Ağırlık değişkenliğinin proinflamatuar veya ilgili faktörler
üzerindeki etkisini inceleyen yalnızca bir yayınlanmış çalışma vardır. Yatsuya
vd. 76) , kilo değişkenliği öyküsü olan Japon erkeklerin bağımsız olarak artmış
C-Reaktif Protein (CRP) olasılık oranına sahip olduğunu bildirdi. Bu çalışmanın
bir sınırlaması, kesitsel bir tasarım olmasıydı, bu nedenle neden ve etkiyi
değerlendirmenin mümkün olmaması, ağırlık değişiminin kasıtlılığı hakkında bilgi
olmaması ve nihai BMI'leri 25 kg'dan az olan deneklerin çoğunluğuyla kesitsel
tasarım. / m2. Bu literatür eksikliği, kilo döngüsünün olası etkilerini tam
olarak anlamak için, bu modele proinflamatuar yanıtların incelenmesini dahil
etmemiz gerektiğini göstermektedir.
Yo yo diyet sağlık üzerindeki sonuçları
Amerika Birleşik Devletleri'nde obezite giderek daha yaygın
hale geldiğinden, yağ dokusu kütlesini azaltmak için kilo kaybı, aşırı
adipozite ile ilişkili hastalık riskini azaltmanın bir yolu olarak güçlü bir
şekilde desteklenmektedir 77) , 78) . Ne yazık ki, kilo veren bireylerin
çoğunluğunun azaltılmış kiloyu uzun bir süre muhafaza etme olasılığı düşüktür
79) , 80) . Tekrarlanan kilo verme ve yeniden kazanma dönemleri, kilo verme
veya yo-yo diyeti olarak bilinen bir model oluşturur. Tepe 81)popüler ve
sıradan literatürün, kilo döngüsünün (yani "yo-yo diyetinin")

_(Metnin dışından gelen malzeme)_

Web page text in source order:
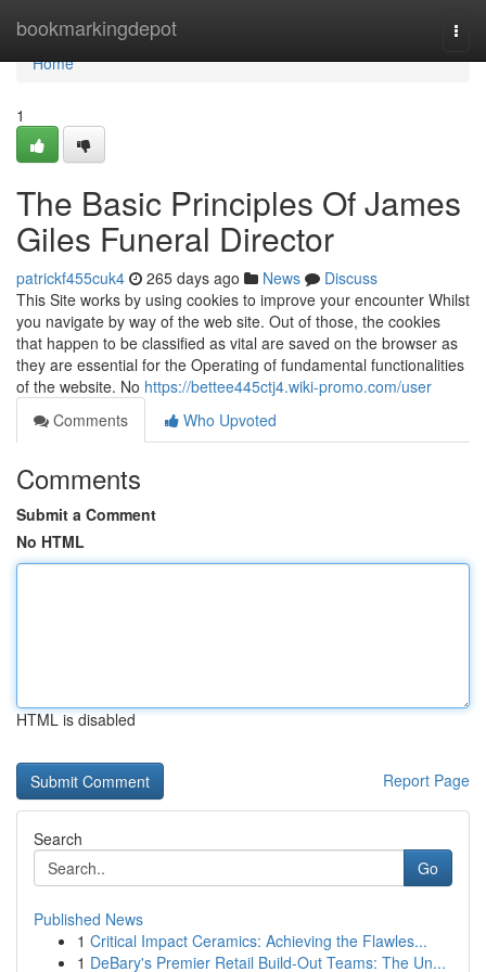
bookmarkingdepot
Home
Home
1
The Basic Principles Of James
Giles Funeral Director
patrickf455cuk4 265 days ago News
Discuss
This Site works by using cookies to improve your encounter Whilst
you navigate by way of the web site. Out of those, the cookies
that happen to be classified as vital are saved on the browser as
they are essential for the Operating of fundamental functionalities
of the website. No https://bettee445ctj4.wiki-promo.com/user
Comments
Who Upvoted
Comments
Submit a Comment
No HTML
HTML is disabled
Report Page
Search
Go
Published News
1 Critical Impact Ceramics: Achieving the Flawles...
1 DeBary's Premier Retail Build-Out Teams: The Un...
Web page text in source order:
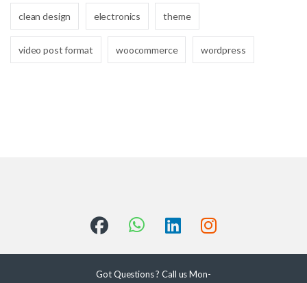
clean design electronics theme
video post format woocommerce wordpress
Got Questions ? Call us Mon-

kardiyovasküler hastalık veya tip II diyabet geliştirme riskini, obez bir Vücut
Kitle İndeksinde (BMI; 30 kg / m2). Bilimsel literatür, ağırlık döngüsünün uzun
vadeli sonuçları konusunda tutarsızdır. Yo-yo diyetinin evrensel olarak kabul
edilmiş bir tanımı olmadığı için, deneysel tasarımdaki farklılıklar, bilimsel
sonuçlarda tutarsızlıklara katkıda bulunmuş olabilir.

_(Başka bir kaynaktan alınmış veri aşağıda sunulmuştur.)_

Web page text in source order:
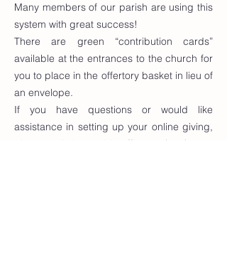
Many members of our parish are using this
system with great success!
There are green “contribution cards”
available at the entrances to the church for
you to place in the offertory basket in lieu of
an envelope.
If you have questions or would like
assistance in setting up your online giving,
please call the parish office at
(570) 368-
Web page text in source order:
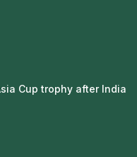
Cup trophy after India

Kilo alımı ve obezite, yüksek seviyede sistemik inflamasyonun
aracılık ettiğine inanılan hastalık riski ile ilgili önemli etkilere sahiptir.

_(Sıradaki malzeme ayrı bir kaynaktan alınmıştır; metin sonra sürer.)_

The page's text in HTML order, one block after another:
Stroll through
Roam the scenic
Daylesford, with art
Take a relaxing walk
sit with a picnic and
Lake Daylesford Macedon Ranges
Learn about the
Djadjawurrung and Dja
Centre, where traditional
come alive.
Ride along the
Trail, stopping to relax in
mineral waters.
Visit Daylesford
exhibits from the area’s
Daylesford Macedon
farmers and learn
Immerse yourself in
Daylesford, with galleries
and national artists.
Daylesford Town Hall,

Düşük dereceli sistemik inflamasyon, obezite ile ilişkilidir ve adipozite ile
kardiyovasküler hastalık ve tip 2 diyabet gelişimi arasında bir bağlantı görevi
görebilir 82) . Yo-yo diyetinin proinflamatuar etkileri incelenmemiştir.
Obezitenin sürdürülmesi ile yo-yo diyeti arasındaki hastalık riskinde bir
farkın farkına varmak önemlidir ve hastalığın ilerlemesindeki bireysel
farklılıklar hakkında fikir verebilir. Yo-yo diyeti artmış bir hastalık riski
ile ilişkiliyse, azaltılmış ağırlıkları koruyamayanlara sürekli olarak kilo
vermeyi tavsiye etmek önemli bir halk sağlığı sorunu olabilir.